I want to run multiple ANOVAs with a factorial design but my groups do not have equal variances and their sizes vary dramatically (one has 16 and one as 2000!). What is the best way to do this?
Hi, Hannah. One way to prepare your data for an ANOVA is to transform them to make them more normally distributed and improve their variances. Depending on the type of data, different transformations are recommended. For instance, for integer values, a square root transform may be appropriate. See for instance:
If the differences in the variances are not drastic you may safely ignore this.
If the variances are really very different than the most important question is: why is it so? It might indicate some deeper problem, for instance that the model is not correct or that you miss some relevant predictor.
If it happens that the variances are drastically different and you can not (find the reason and) resolve the problem, you can only use what you have and what you know. But your interpretations should be careful, keeping in mind that something else might be wrong (in the model) or missing (like a relevant predictor). When the large variance is in the large groups, the model will over-estimate the variance in the small groups. This leads to more conservative answers (too high p-values, too wide confidence intervals - what might not be bad).
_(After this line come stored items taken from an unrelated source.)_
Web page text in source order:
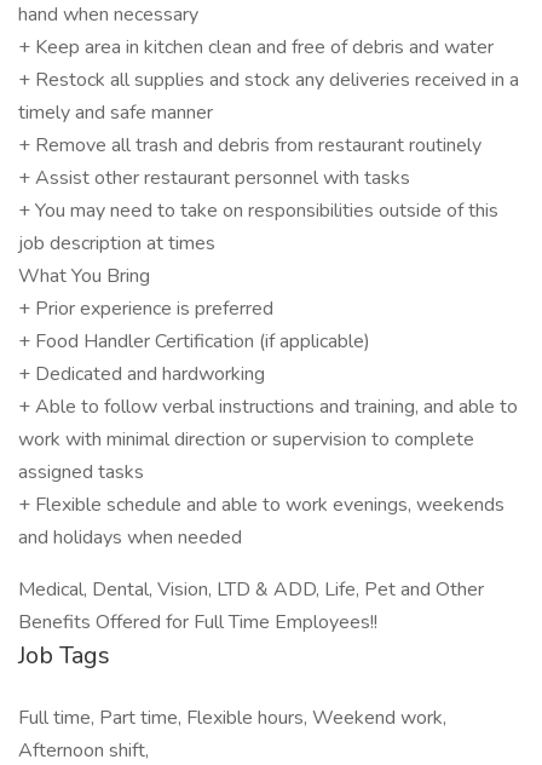
hand when necessary
+ Keep area in kitchen clean and free of debris and water
+ Restock all supplies and stock any deliveries received in a
timely and safe manner
+ Remove all trash and debris from restaurant routinely
+ Assist other restaurant personnel with tasks
+ You may need to take on responsibilities outside of this
job description at times
What You Bring
+ Prior experience is preferred
+ Food Handler Certification (if applicable)
+ Dedicated and hardworking
+ Able to follow verbal instructions and training, and able to
work with minimal direction or supervision to complete
assigned tasks
+ Flexible schedule and able to work evenings, weekends
and holidays when needed
Medical, Dental, Vision, LTD & ADD, Life, Pet and Other
Benefits Offered for Full Time Employees!!
Job Tags
Full time, Part time, Flexible hours, Weekend work,
Afternoon shift,
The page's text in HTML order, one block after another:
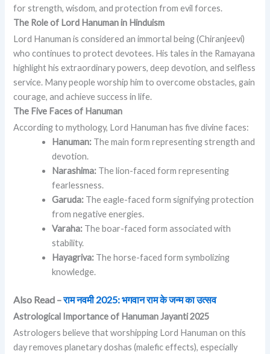
for strength, wisdom, and protection from evil forces.
The Role of Lord Hanuman in Hinduism
Lord Hanuman is considered an immortal being (Chiranjeevi)
who continues to protect devotees. His tales in the Ramayana
highlight his extraordinary powers, deep devotion, and selfless
service. Many people worship him to overcome obstacles, gain
courage, and achieve success in life.
The Five Faces of Hanuman
According to mythology, Lord Hanuman has five divine faces:
Hanuman: The main form representing strength and
devotion.
Narashima: The lion-faced form representing
fearlessness.
Garuda: The eagle-faced form signifying protection
from negative energies.
Varaha: The boar-faced form associated with
stability.
Hayagriva: The horse-faced form symbolizing
knowledge.
Also Read –राम नवमी 2025: भगवान राम के जन्म का उत्सव
Astrological Importance of Hanuman Jayanti 2025
Astrologers believe that worshipping Lord Hanuman on this
day removes planetary doshas (malefic effects), especially

The other way around will give you too liberal answers (too low p-values, to tight CIs - this should be taken with care). A possible remedy is to use a weighted model with weights proportional to the inverse of the variance ("high-variance groups" get lower weights).
Provided that the other ANOVA assumptions (or their robust exceptions) are satisfied the recommended course of action is to use the Brown-Forsythe or Welch test. Generally the Welch test is slightly better unless there is one group with an extreme mean and a large variance (see Field, 2013: 443).
Reference
Field, A. (2013) Discovering Statistics using SPSS: (And sex and drugs and rock 'n' roll). 4th edn. London: SAGE.
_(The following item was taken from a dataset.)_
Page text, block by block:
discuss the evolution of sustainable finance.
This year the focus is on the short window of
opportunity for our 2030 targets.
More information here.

Thank you everyone. The groups were derived from survey data, so those scoring on a test a certain number were allocated one of three groups. This meant we couldn't control for there being equal sample sizes in each of these groups. The Levene's test is significant unfortunately so I think we have to assume there isn't equal variance between the groups. I read somewhere that I would need at least 20 to do a Welch test, is this correct?
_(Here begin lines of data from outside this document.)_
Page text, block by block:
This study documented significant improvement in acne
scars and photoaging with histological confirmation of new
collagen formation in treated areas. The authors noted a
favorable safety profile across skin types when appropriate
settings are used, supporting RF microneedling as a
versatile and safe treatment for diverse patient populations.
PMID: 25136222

You say this test was "significant". How did you come to this conclusion? Becasue the p-values was below 0.05? This would ignore the sample size and can be very misleading. It might NOT be a "significant" result in your case! Judjing if something is "significant" requires (much) more than just looking at the p-value.
What you need is a judgment if the differences in the variances are large enough to be relevant for your subsequent analysis. In real life, variances (as everything else) will always be different to some extent. The assumption of "equal variances" is an abstraction required by an abstract mathematical model under which this model was derived and is then mathematically/logically correct (or exact). Real data does never exactly fullfill such assumptions - it should only be resonably close to the assumptions. Having large samples (like 2000+) will enable a test to "see" any kind of tiny deviation from the tested hypothesis, and this can be even due to a tiny misspecification of the model on which this test works. Therefore you will likely get very small p-values, but they are difficult to interpret: it could be that the test is not ideal (or the data is not ideal for the test), it could also be that there is a tiny and irrelevant deviation from the null hypothesis. Only having a small p-value is not enough - it is not even helpful to answer the relevant question.
You are better looking at diagnostic residual plots and let your eye decide. If you see that the residuals in one group scatter in a range that is 5 to 10 times as wide as for another group - then you will have problems in the ANOVA. If the difference is less pronounced I would not worry much and assume homogeneous variances.